Action item — Pictures aside, repeat all the entries below exactly as they appear.

Data items —
-- -- --

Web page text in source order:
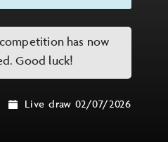
has now
Good luck!
Live draw 02/07/2026
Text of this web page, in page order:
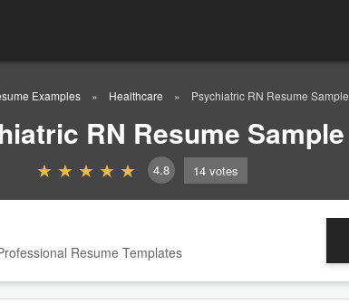
Examples Healthcare Psychiatric RN Resume Sample
RN Resume Sample
4.8 14 votes
Resume Templates
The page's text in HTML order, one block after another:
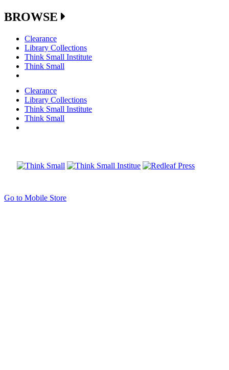
BROWSE
Clearance
Library Collections
Think Small Institute
Think Small
Clearance
Library Collections
Think Small Institute
Think Small
Go to Mobile Store
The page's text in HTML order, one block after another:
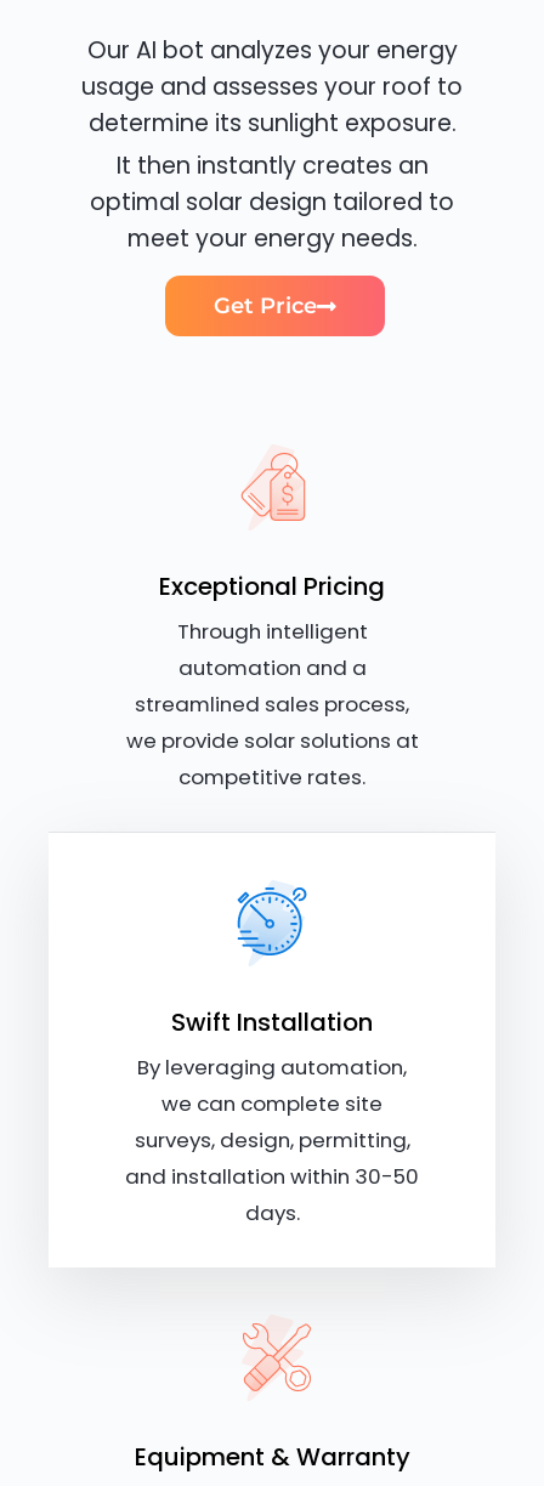
Our AI bot analyzes your energy
usage and assesses your roof to
determine its sunlight exposure.
It then instantly creates an
optimal solar design tailored to
meet your energy needs.
Get Price
Exceptional Pricing
Through intelligent
automation and a
streamlined sales process,
we provide solar solutions at
competitive rates.
Swift Installation
By leveraging automation,
we can complete site
surveys, design, permitting,
and installation within 30-50
days.
Equipment & Warranty
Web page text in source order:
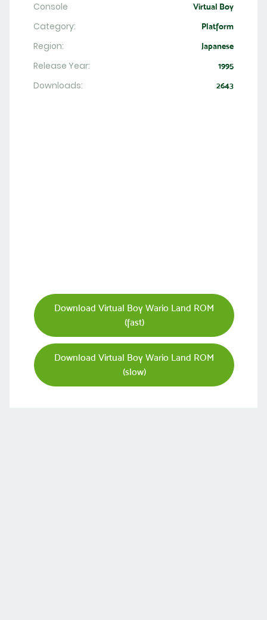
Console Virtual Boy
Category: Platform
Region: Japanese
Release Year: 1995
Downloads: 2643
Download Virtual Boy Wario Land ROM
(fast)
Download Virtual Boy Wario Land ROM
(slow)
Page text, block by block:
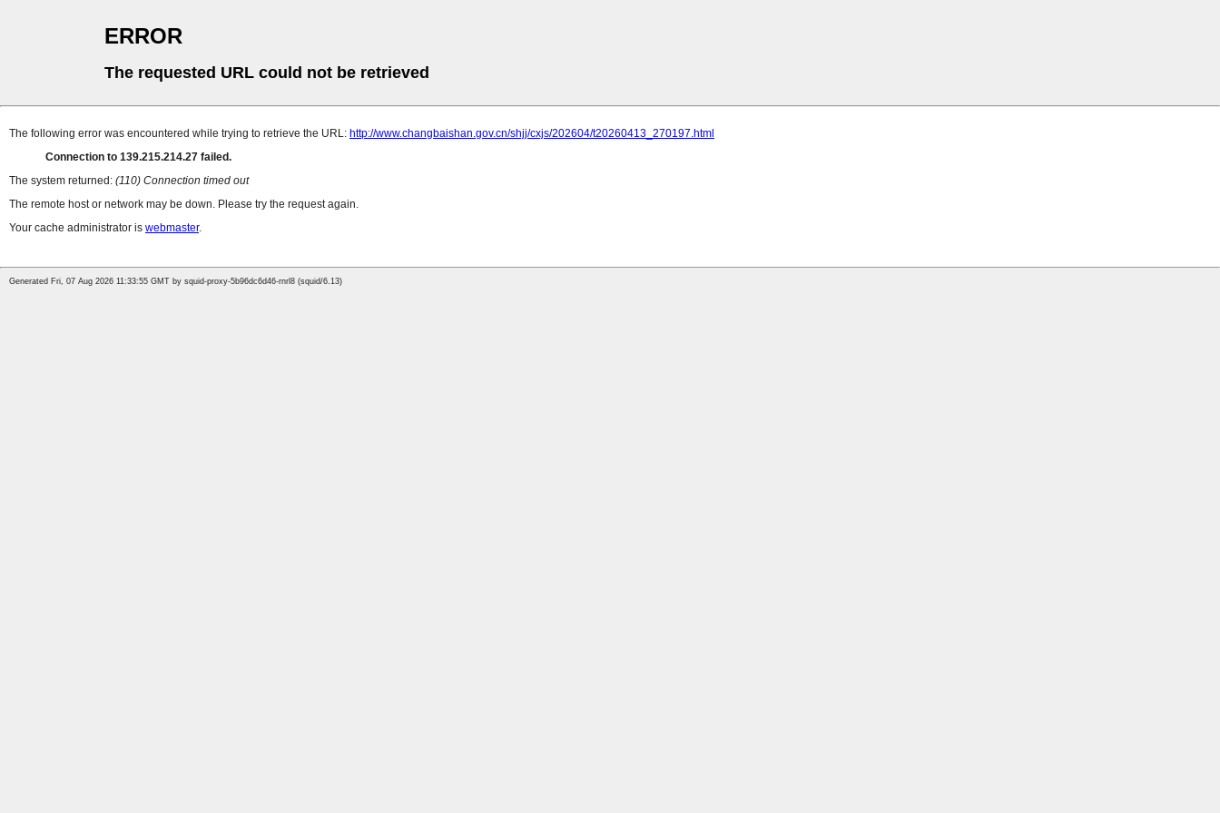
ERROR
The requested URL could not be retrieved
The following error was encountered while trying to retrieve the URL: http://www.changbaishan.gov.cn/shjj/cxjs/202604/t20260413_270197.html
Connection to 139.215.214.27 failed.
The system returned: (110) Connection timed out
The remote host or network may be down. Please try the request again.
Your cache administrator is webmaster.
Generated Fri, 07 Aug 2026 11:33:55 GMT by squid-proxy-5b96dc6d46-rnrl8 (squid/6.13)
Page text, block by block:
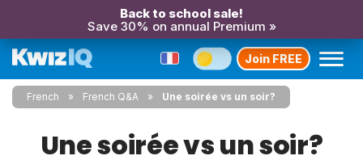
Back to school sale!
Save 30% on annual Premium »
Join FREE
French French Q&A Une soirée vs un soir?
Une soirée vs un soir?
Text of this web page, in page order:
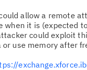
allow a remote
it is (expected
could exploit
use memory after
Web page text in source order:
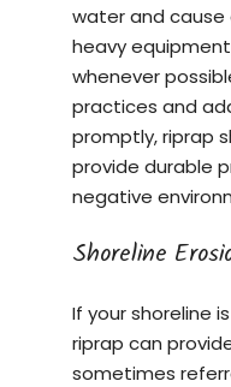
water and cause
heavy
whenever
practices and
promptly, riprap
provide durable
negative
Shoreline
If your shoreline
riprap can
sometimes
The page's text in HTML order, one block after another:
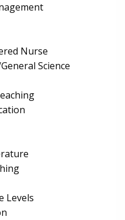
Nurse
Science
Levels
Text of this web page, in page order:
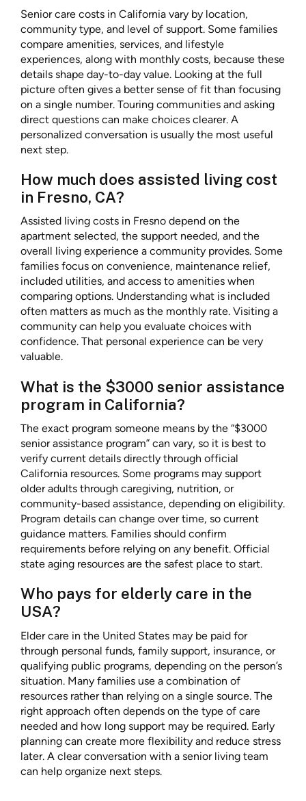
Senior care costs in California vary by location,
community type, and level of support. Some families
compare amenities, services, and lifestyle
experiences, along with monthly costs, because these
details shape day-to-day value. Looking at the full
picture often gives a better sense of fit than focusing
on a single number. Touring communities and asking
direct questions can make choices clearer. A
personalized conversation is usually the most useful
next step.
How much does assisted living cost
in Fresno, CA?
Assisted living costs in Fresno depend on the
apartment selected, the support needed, and the
overall living experience a community provides. Some
families focus on convenience, maintenance relief,
included utilities, and access to amenities when
comparing options. Understanding what is included
often matters as much as the monthly rate. Visiting a
community can help you evaluate choices with
confidence. That personal experience can be very
valuable.
What is the $3000 senior assistance
program in California?
The exact program someone means by the “$3000
senior assistance program” can vary, so it is best to
verify current details directly through official
California resources. Some programs may support
older adults through caregiving, nutrition, or
community-based assistance, depending on eligibility.
Program details can change over time, so current
guidance matters. Families should confirm
requirements before relying on any benefit. Official
state aging resources are the safest place to start.
Who pays for elderly care in the
USA?
Elder care in the United States may be paid for
through personal funds, family support, insurance, or
qualifying public programs, depending on the person’s
situation. Many families use a combination of
resources rather than relying on a single source. The
right approach often depends on the type of care
needed and how long support may be required. Early
planning can create more flexibility and reduce stress
later. A clear conversation with a senior living team
can help organize next steps.
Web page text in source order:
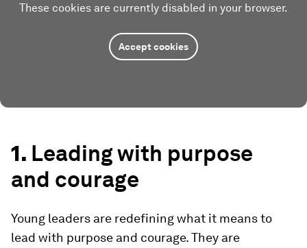
These cookies are currently disabled in your browser.
Accept cookies
1. Leading with purpose
and courage
Young leaders are redefining what it means to
lead with purpose and courage. They are
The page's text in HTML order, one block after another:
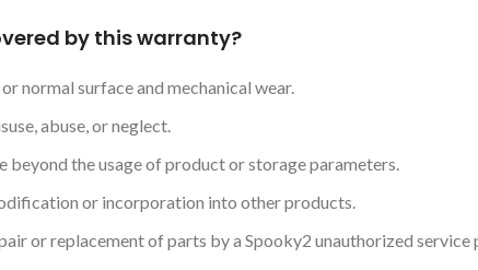
by this warranty?
normal surface and mechanical wear.
abuse, or neglect.
beyond the usage of product or storage parameters.
or incorporation into other products.
or replacement of parts by a Spooky2 unauthorized service
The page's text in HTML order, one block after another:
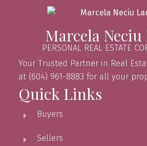
Marcela Neciu
PERSONAL REAL ESTATE
Your Trusted Partner in Real
at (604) 961-8883 for all your
Quick Links
Buyers
Sellers
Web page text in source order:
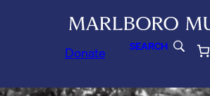
Donate SEARCH
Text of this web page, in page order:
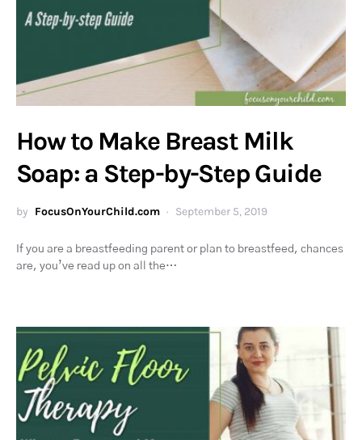
How to Make Breast Milk
Soap: a Step-by-Step Guide
by FocusOnYourChild.com September 5, 2019
If you are a breastfeeding parent or plan to breastfeed, chances
are, you’ve read up on all the…
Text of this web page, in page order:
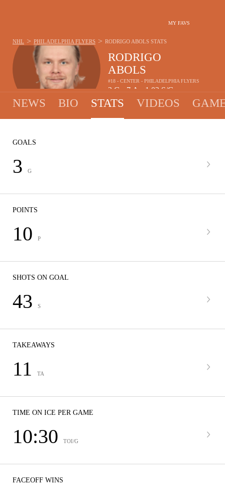
MY FAVS
RODRIGO
ABOLS
#18 - CENTER - PHILADELPHIA FLYERS
3 G 7 A 1.02 S/G
NHL > PHILADELPHIA FLYERS > RODRIGO ABOLS STATS
NEWS BIO STATS VIDEOS
GOALS
3 G
POINTS
10 P
SHOTS ON GOAL
43 S
TAKEAWAYS
11 TA
TIME ON ICE PER GAME
10:30 TOI/G
FACEOFF WINS
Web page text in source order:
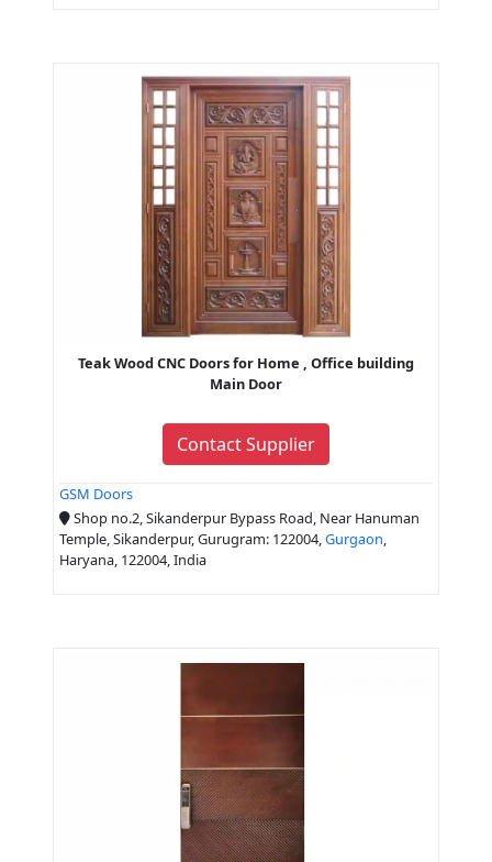
Teak Wood CNC Doors for Home , Office building
Main Door
Contact Supplier
GSM Doors
Shop no.2, Sikanderpur Bypass Road, Near Hanuman
Temple, Sikanderpur, Gurugram: 122004,Gurgaon,
Haryana, 122004, India
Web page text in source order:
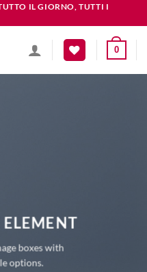
IL GIORNO, TUTTI I
0
boxes with
options.

-- -- --

Answer box —
Web page text in source order:
has now
Good luck!
Live draw 02/07/2026
Text of this web page, in page order:
Examples Healthcare Psychiatric RN Resume Sample
RN Resume Sample
4.8 14 votes
Resume Templates
The page's text in HTML order, one block after another:
BROWSE
Clearance
Library Collections
Think Small Institute
Think Small
Clearance
Library Collections
Think Small Institute
Think Small
Go to Mobile Store
The page's text in HTML order, one block after another:
Our AI bot analyzes your energy
usage and assesses your roof to
determine its sunlight exposure.
It then instantly creates an
optimal solar design tailored to
meet your energy needs.
Get Price
Exceptional Pricing
Through intelligent
automation and a
streamlined sales process,
we provide solar solutions at
competitive rates.
Swift Installation
By leveraging automation,
we can complete site
surveys, design, permitting,
and installation within 30-50
days.
Equipment & Warranty
Web page text in source order:
Console Virtual Boy
Category: Platform
Region: Japanese
Release Year: 1995
Downloads: 2643
Download Virtual Boy Wario Land ROM
(fast)
Download Virtual Boy Wario Land ROM
(slow)
Page text, block by block:
ERROR
The requested URL could not be retrieved
The following error was encountered while trying to retrieve the URL: http://www.changbaishan.gov.cn/shjj/cxjs/202604/t20260413_270197.html
Connection to 139.215.214.27 failed.
The system returned: (110) Connection timed out
The remote host or network may be down. Please try the request again.
Your cache administrator is webmaster.
Generated Fri, 07 Aug 2026 11:33:55 GMT by squid-proxy-5b96dc6d46-rnrl8 (squid/6.13)
Page text, block by block:
Back to school sale!
Save 30% on annual Premium »
Join FREE
French French Q&A Une soirée vs un soir?
Une soirée vs un soir?
Text of this web page, in page order:
allow a remote
it is (expected
could exploit
use memory after
Web page text in source order:
water and cause
heavy
whenever
practices and
promptly, riprap
provide durable
negative
Shoreline
If your shoreline
riprap can
sometimes
The page's text in HTML order, one block after another:
Nurse
Science
Levels
Text of this web page, in page order:
Senior care costs in California vary by location,
community type, and level of support. Some families
compare amenities, services, and lifestyle
experiences, along with monthly costs, because these
details shape day-to-day value. Looking at the full
picture often gives a better sense of fit than focusing
on a single number. Touring communities and asking
direct questions can make choices clearer. A
personalized conversation is usually the most useful
next step.
How much does assisted living cost
in Fresno, CA?
Assisted living costs in Fresno depend on the
apartment selected, the support needed, and the
overall living experience a community provides. Some
families focus on convenience, maintenance relief,
included utilities, and access to amenities when
comparing options. Understanding what is included
often matters as much as the monthly rate. Visiting a
community can help you evaluate choices with
confidence. That personal experience can be very
valuable.
What is the $3000 senior assistance
program in California?
The exact program someone means by the “$3000
senior assistance program” can vary, so it is best to
verify current details directly through official
California resources. Some programs may support
older adults through caregiving, nutrition, or
community-based assistance, depending on eligibility.
Program details can change over time, so current
guidance matters. Families should confirm
requirements before relying on any benefit. Official
state aging resources are the safest place to start.
Who pays for elderly care in the
USA?
Elder care in the United States may be paid for
through personal funds, family support, insurance, or
qualifying public programs, depending on the person’s
situation. Many families use a combination of
resources rather than relying on a single source. The
right approach often depends on the type of care
needed and how long support may be required. Early
planning can create more flexibility and reduce stress
later. A clear conversation with a senior living team
can help organize next steps.
Web page text in source order:
These cookies are currently disabled in your browser.
Accept cookies
1. Leading with purpose
and courage
Young leaders are redefining what it means to
lead with purpose and courage. They are
The page's text in HTML order, one block after another:
by this warranty?
normal surface and mechanical wear.
abuse, or neglect.
beyond the usage of product or storage parameters.
or incorporation into other products.
or replacement of parts by a Spooky2 unauthorized service
The page's text in HTML order, one block after another:
Marcela Neciu
PERSONAL REAL ESTATE
Your Trusted Partner in Real
at (604) 961-8883 for all your
Quick Links
Buyers
Sellers
Web page text in source order:
Donate SEARCH
Text of this web page, in page order:
How to Make Breast Milk
Soap: a Step-by-Step Guide
by FocusOnYourChild.com September 5, 2019
If you are a breastfeeding parent or plan to breastfeed, chances
are, you’ve read up on all the…
Text of this web page, in page order:
MY FAVS
RODRIGO
ABOLS
#18 - CENTER - PHILADELPHIA FLYERS
3 G 7 A 1.02 S/G
NHL > PHILADELPHIA FLYERS > RODRIGO ABOLS STATS
NEWS BIO STATS VIDEOS
GOALS
3 G
POINTS
10 P
SHOTS ON GOAL
43 S
TAKEAWAYS
11 TA
TIME ON ICE PER GAME
10:30 TOI/G
FACEOFF WINS
Web page text in source order:
Teak Wood CNC Doors for Home , Office building
Main Door
Contact Supplier
GSM Doors
Shop no.2, Sikanderpur Bypass Road, Near Hanuman
Temple, Sikanderpur, Gurugram: 122004,Gurgaon,
Haryana, 122004, India
Web page text in source order:
IL GIORNO, TUTTI I
0
boxes with
options.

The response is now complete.